В "Торжестве", фильме "догматика" Томаса Винтерберга камера не менее непоседлива (и даже суетлива). Но она вызывающе субъективна. Объектив сует свой нос в такие житейские закоулки, что зрителю нередко случается испытывать чувство неловкости и стыда, будто вуайеристу, застигнутому с поличным...
Отвязные песенки Рики Мартина и киноэпатаж датской "Догмы" – вот "модные штучки" финала девяностых. Пусть значимы они в разных кругах (от Марина млеют массы, от"Догмы" – синефилы -интеллектуалы), любое поветрие – преходяще. Убойный шик минувшего сезона покажется удручающе старомодным уже через пару лет. Но в нашу суматошную эпоху сиюминутная новизна нередко важнее фундаментального качества.

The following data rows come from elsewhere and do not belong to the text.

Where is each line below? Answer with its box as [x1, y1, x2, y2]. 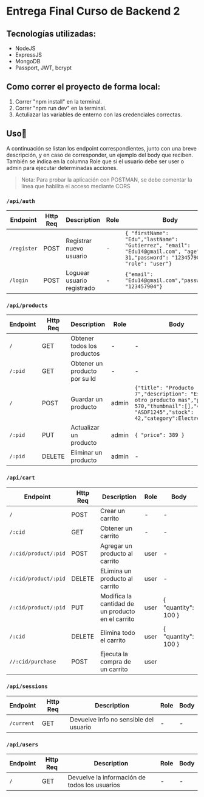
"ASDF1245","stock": [134, 409, 194, 416]
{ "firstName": [125, 230, 169, 236]
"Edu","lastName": [125, 236, 178, 243]
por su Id [70, 375, 96, 383]
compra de [100, 657, 132, 665]
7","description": [134, 391, 188, 397]
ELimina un [100, 567, 132, 575]
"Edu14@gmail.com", [125, 248, 182, 255]

Датская "Догма" – добровольный союз начинающих режиссеров, их подстрекает, ими руководит молодой, но заслуженный классик Ларс фон Триер. "Подписанты" этой творческой конвенции добровольно отказались от дорогостоящих киношных иллюзий, фантастических сюжетов, "облагораживающих" манипуляций с "картинкой": они сказали нет искусственному освещению, сложной оптике и хитрым операторским приспособлениям, а уж компьютерное вторжение в кадр по их меркам и вовсе недопустимо. Аскеза "догматиков" стала реакцией на безудержную виртуализацию голливудского кино ( там строй кинематографической реальности – кассовость сюжета, принципы монтажа, зазывность имиджей -давно уже высчитываются электронной машиной). Но не в меньшей степени очередная "новая волна" – пощечина предшественникам, чванливым маньеристам восьмидесятых. Идол постмодернизма Питер Гринуэй любил величавое движение созерцательной камеры, он неспешно погружал наблюдателя в пространство своего кадра – внутрь квадрата по-оперному распрекрасной суперкартины. В "Торжестве", фильме "догматика" Томаса Винтерберга камера не менее непоседлива (и даже суетлива). Но она вызывающе субъективна. Объектив сует свой нос в такие житейские закоулки, что зрителю нередко случается испытывать чувство неловкости и стыда, будто вуайеристу, застигнутому с поличным. Любопытно, что фильм изначально снимался на видео, а уж потом был переведен на стандартную "кинозальную пленку". Картинка, естественно, не идеальна – частенько не хватает резкости, порой темные участки изображения расцвечиваются оспинами желтоватой "плесени", разъедающей кадр. Но благодаря этому автору удается навязать зрительскому подсознанию то ощущение постоянного соприсутствия, которое может вызвать лишь прямой телерепортаж, или любительская видеосъемка. Способ подачи событий и есть главное ноу-хау Томаса Винтерберга, залог его фестивальных успехов (главнейший – спецприз жюри прошлогодних Канн). "Праздник" – рассказ о жизни и смерти, о людях, привыкших постоянно контролировать себя и быть под неусыпным контролем со стороны других, которые нежданно оказались в ситуации полного отсутствия контроля и самоконтроля", – так определил смысл своего кино сам автор.
Общеизвестно, что всякая несчастная семья неблаголепна по своему, что в каждом старинном замке упрятан свой зловещий скелет. Об этом многократно повествовали классики ( и Шекспир в "Гамлете" и Чехов в "Дяде Ване"). На торжестве в честь шестидесятилетия властного батюшки тридцатилетний сынок рушит эффектный церемониал, обвинив родителя в сексуальном насилии над ним и его покойной сестрой. Инцест вообще-то не чужд и самому обличителю, герой явно находился с сестрой в более близких отношениях, чем те, что предписываются обиходными нормами. Впрочем, эта коллизия – не новшество для европейское кино, к примеру, в фильме Эндрю Биркина "Цементный сад", для юных брата и сестры "запретный" секс стал наивысшим выражением родства душ и взаимной приязни. Вина отца не в том, что он воспылал похотью к малолетним, а в том что применял к ним насилие (при молчаливом попустительстве родных и ближних).
Режиссер открещивается от ярлыка "антибуржуазности", коим рецензенты-интерпретаторы снабжают его фильм. В своих интервью он не забывает упомянуть, что в быту он не радикал и не анархист: обожает своих отпрысков и очень счастлив в законном браке. Какой же из культурных окаменелостей брошена дуэльная перчатка? Винтерберг не отрицает устоев (как анархисты-бунтари семидесятых – Нагиса Осима или Душан Маковеев), его мишень – тот церемонный этикет, окостеневшие представления о семейном "домострое", родственном долге и спасительных "фигурах умолчания", которые сохраняя видимость родственных уз, на самом деле омертвляют животворные парадоксы человеческих отношений.